The mean value of $H(X mid y = y_k)$ for output alphabet y is −
$Hleft ( Xmid Y right ) = displaystylesumlimits_{k = 0}^{k - 1}Hleft ( X mid y=y_k right )pleft ( y_k right )$
$= displaystylesumlimits_{k = 0}^{k - 1} displaystylesumlimits_{j = 0}^{j - 1}pleft (x_j mid y_k right )pleft ( y_k right )log_{2}left [ frac{1}{pleft ( x_j mid y_k right )} right ]$
$= displaystylesumlimits_{k = 0}^{k - 1} displaystylesumlimits_{j = 0}^{j - 1}pleft (x_j ,y_k right )log_{2}left [ frac{1}{pleft ( x_j mid y_k right )} right ]$
Now, considering both the uncertainty conditions (before and after applying the inputs), we come to know that the difference, i.e. $H(x) - H(x mid y)$ must represent the uncertainty about the channel input that is resolved by observing the channel output.

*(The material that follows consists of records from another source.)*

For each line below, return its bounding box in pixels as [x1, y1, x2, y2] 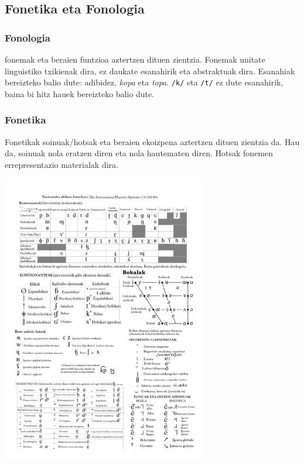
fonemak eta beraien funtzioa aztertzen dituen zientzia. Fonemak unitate [5, 53, 265, 65]
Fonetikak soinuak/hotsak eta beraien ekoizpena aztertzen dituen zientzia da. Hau [5, 135, 300, 147]
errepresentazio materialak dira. [5, 158, 118, 170]
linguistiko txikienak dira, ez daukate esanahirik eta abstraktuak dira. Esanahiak [5, 64, 295, 77]
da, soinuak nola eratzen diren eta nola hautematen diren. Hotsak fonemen [5, 147, 274, 159]
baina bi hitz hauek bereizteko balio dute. [5, 87, 155, 99]
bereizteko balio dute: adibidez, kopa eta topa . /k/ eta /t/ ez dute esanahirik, [5, 76, 283, 88]
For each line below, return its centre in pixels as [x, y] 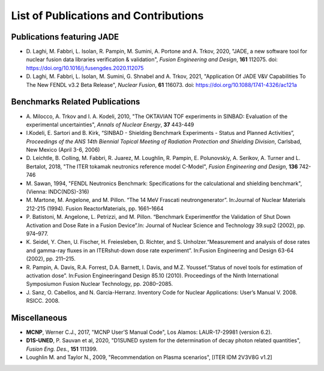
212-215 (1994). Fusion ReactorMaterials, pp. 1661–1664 [95, 208]
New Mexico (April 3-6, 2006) [63, 150]
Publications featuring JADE [65, 37]
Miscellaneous [39, 318]
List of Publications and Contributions [107, 16]
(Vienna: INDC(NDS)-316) [58, 192]
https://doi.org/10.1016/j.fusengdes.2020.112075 [85, 68]
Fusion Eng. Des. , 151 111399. [62, 349]
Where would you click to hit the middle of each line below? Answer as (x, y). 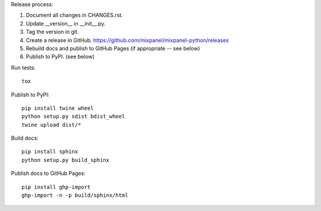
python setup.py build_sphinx (66, 160)
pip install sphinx (50, 152)
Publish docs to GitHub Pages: (48, 173)
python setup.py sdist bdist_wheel (73, 116)
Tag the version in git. (52, 32)
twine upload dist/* (51, 125)
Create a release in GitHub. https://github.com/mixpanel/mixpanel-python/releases (127, 40)
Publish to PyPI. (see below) (60, 57)
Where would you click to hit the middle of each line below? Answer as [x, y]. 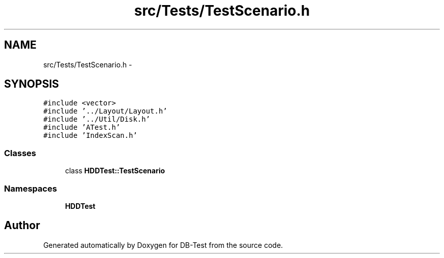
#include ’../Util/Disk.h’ [97, 119]
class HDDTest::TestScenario [115, 171]
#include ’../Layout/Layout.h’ [105, 111]
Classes [20, 153]
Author [22, 226]
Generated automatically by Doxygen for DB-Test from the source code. [163, 245]
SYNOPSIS [32, 84]
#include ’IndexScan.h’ [90, 136]
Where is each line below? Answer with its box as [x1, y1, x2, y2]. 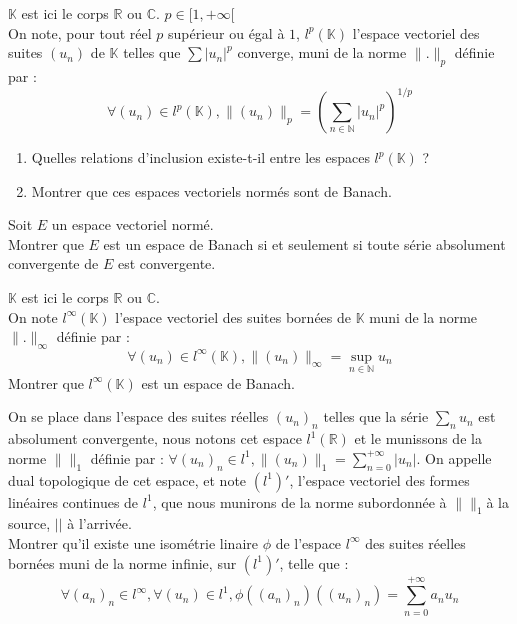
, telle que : [279, 552, 349, 573]
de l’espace [275, 532, 342, 553]
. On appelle [416, 447, 492, 468]
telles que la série [323, 406, 429, 427]
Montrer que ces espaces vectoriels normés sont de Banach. [31, 180, 392, 201]
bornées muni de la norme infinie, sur [8, 552, 237, 573]
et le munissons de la [354, 428, 482, 449]
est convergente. [117, 253, 216, 274]
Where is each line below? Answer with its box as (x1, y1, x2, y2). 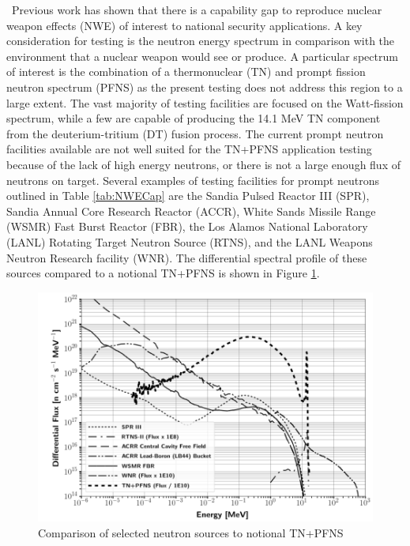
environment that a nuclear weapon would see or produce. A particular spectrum (6, 47, 398, 64)
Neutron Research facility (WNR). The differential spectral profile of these (6, 249, 367, 265)
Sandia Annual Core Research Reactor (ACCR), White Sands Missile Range (6, 202, 376, 219)
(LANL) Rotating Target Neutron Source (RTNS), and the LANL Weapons (6, 233, 373, 250)
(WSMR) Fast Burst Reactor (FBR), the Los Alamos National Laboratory (6, 218, 368, 235)
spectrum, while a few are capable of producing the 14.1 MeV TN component (6, 110, 381, 126)
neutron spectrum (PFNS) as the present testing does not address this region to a (6, 78, 403, 95)
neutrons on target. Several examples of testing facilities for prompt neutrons (6, 171, 379, 188)
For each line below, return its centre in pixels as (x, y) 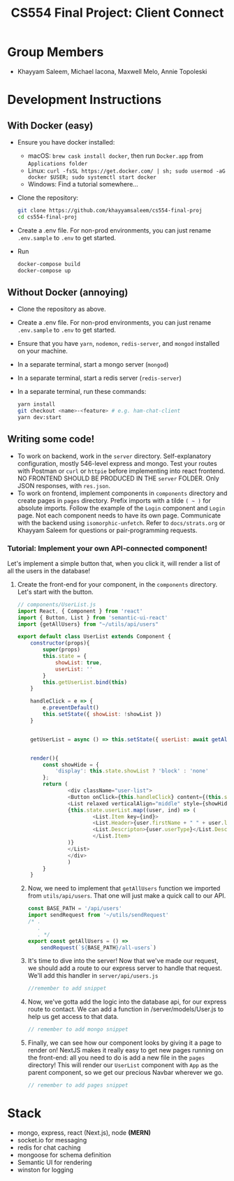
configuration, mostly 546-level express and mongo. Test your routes (117, 463)
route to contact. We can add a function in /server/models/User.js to (126, 1009)
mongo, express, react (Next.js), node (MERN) (84, 1133)
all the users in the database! (49, 571)
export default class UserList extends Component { (94, 637)
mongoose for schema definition (64, 1155)
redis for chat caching (49, 1147)
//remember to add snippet (67, 989)
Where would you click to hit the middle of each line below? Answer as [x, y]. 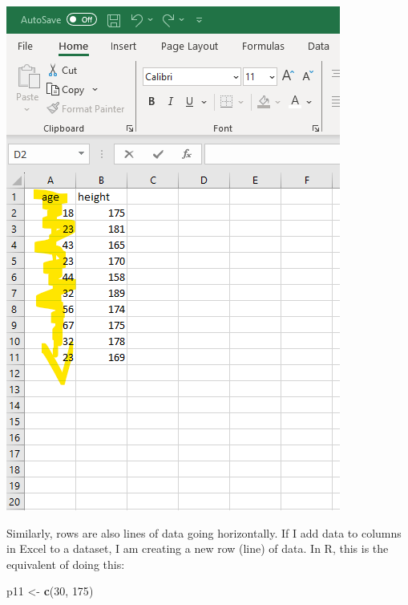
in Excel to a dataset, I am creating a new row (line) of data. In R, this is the [198, 548]
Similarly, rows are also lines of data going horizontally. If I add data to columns [204, 532]
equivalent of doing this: [66, 564]
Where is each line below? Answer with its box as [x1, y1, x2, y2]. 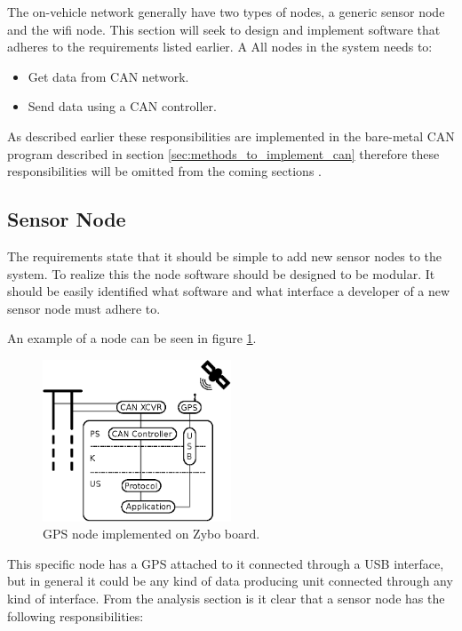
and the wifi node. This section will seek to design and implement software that [7, 20, 441, 38]
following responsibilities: [7, 606, 144, 625]
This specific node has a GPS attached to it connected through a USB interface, [7, 554, 444, 572]
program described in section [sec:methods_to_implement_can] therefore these [7, 144, 440, 163]
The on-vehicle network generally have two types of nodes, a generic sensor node [7, 3, 445, 20]
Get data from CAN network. [28, 67, 189, 85]
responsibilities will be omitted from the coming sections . [7, 162, 322, 180]
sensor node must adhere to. [7, 299, 161, 317]
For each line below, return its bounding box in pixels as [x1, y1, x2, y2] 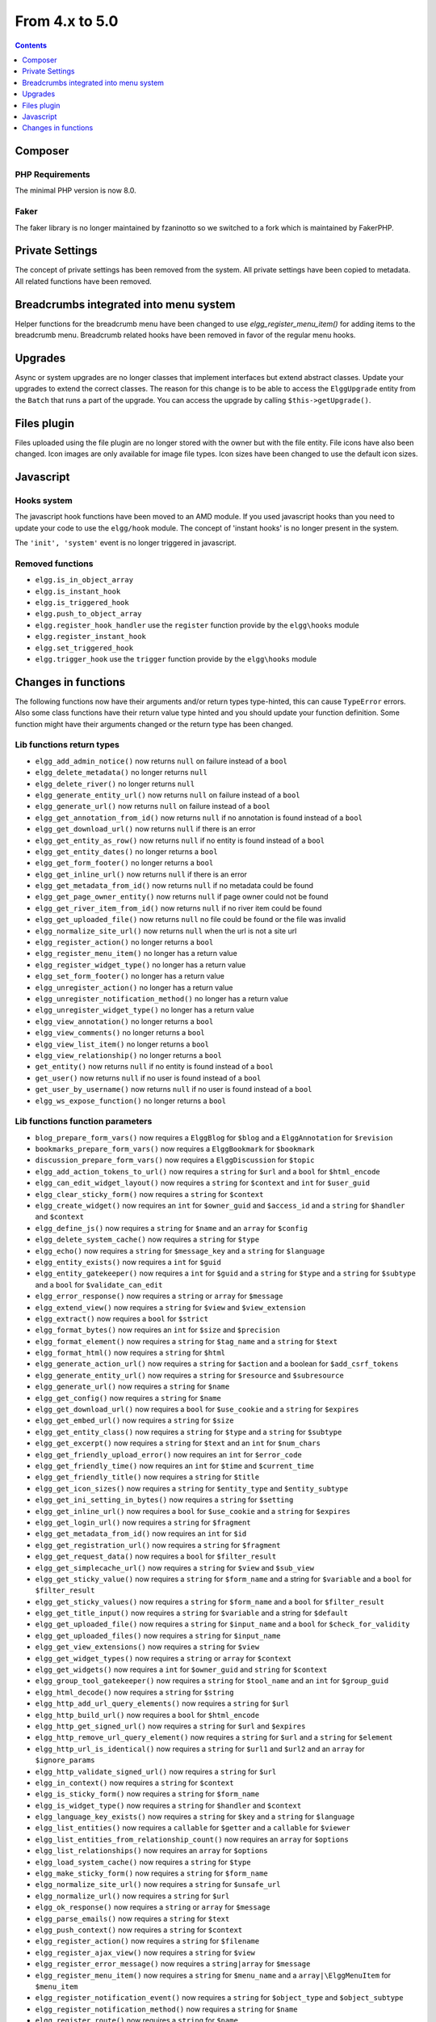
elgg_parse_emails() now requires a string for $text [35, 1914, 230, 1923]
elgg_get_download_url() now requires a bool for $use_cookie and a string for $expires [35, 1404, 359, 1415]
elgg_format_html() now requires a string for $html [35, 1347, 226, 1358]
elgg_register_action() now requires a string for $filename [35, 1936, 260, 1946]
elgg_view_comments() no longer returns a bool [35, 1028, 205, 1038]
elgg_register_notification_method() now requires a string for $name [35, 2004, 298, 2014]
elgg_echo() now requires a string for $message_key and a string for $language [35, 1246, 325, 1255]
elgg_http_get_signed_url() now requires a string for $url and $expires [35, 1721, 306, 1731]
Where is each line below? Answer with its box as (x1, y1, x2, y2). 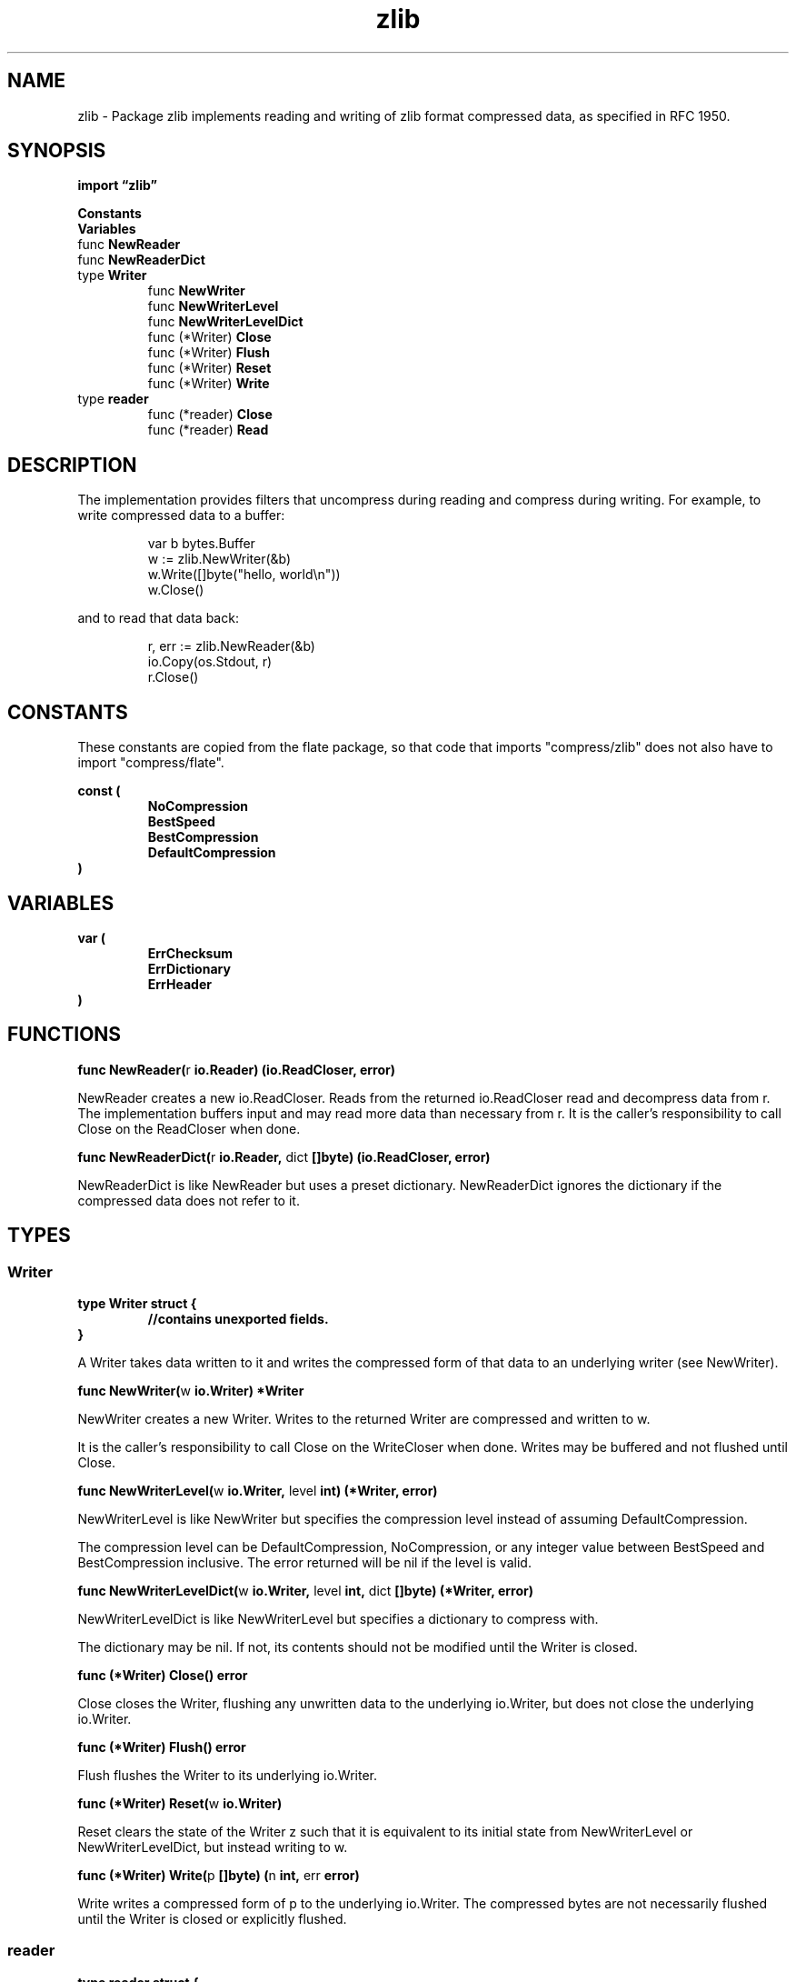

This is called as the Mutual Information of the channel. Media player 12 for windows 7 download freesoftrareabcsoft.
Denoting the Mutual Information as $I(x;y)$, we can write the whole thing in an equation, as follows
$$I(x;y) = H(x) - H(x mid y)$$
Hence, this is the equational representation of Mutual Information.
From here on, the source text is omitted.